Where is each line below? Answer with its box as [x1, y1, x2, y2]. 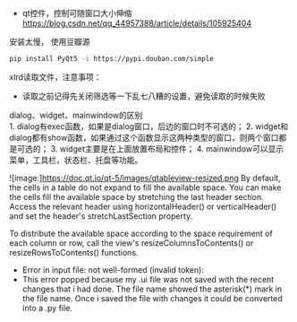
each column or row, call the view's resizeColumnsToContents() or [9, 237, 254, 248]
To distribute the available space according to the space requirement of [9, 228, 273, 239]
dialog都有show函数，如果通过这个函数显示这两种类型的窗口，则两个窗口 [9, 132, 279, 143]
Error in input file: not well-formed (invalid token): [21, 264, 204, 275]
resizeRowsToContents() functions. [9, 247, 139, 257]
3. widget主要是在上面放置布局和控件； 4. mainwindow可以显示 [50, 143, 284, 154]
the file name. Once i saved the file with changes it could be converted [21, 292, 284, 303]
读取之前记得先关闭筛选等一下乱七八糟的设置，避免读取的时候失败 [21, 91, 266, 101]

# The problem:
Print the material in full and exactly, minus the pictures.

# Expected answer:
Where is each line below? Answer with its box as [x1, y1, x2, y2]. 
each column or row, call the view's resizeColumnsToContents() or [9, 237, 254, 248]
To distribute the available space according to the space requirement of [9, 228, 273, 239]
dialog都有show函数，如果通过这个函数显示这两种类型的窗口，则两个窗口 [9, 132, 279, 143]
Error in input file: not well-formed (invalid token): [21, 264, 204, 275]
resizeRowsToContents() functions. [9, 247, 139, 257]
3. widget主要是在上面放置布局和控件； 4. mainwindow可以显示 [50, 143, 284, 154]
the file name. Once i saved the file with changes it could be converted [21, 292, 284, 303]
读取之前记得先关闭筛选等一下乱七八糟的设置，避免读取的时候失败 [21, 91, 266, 101]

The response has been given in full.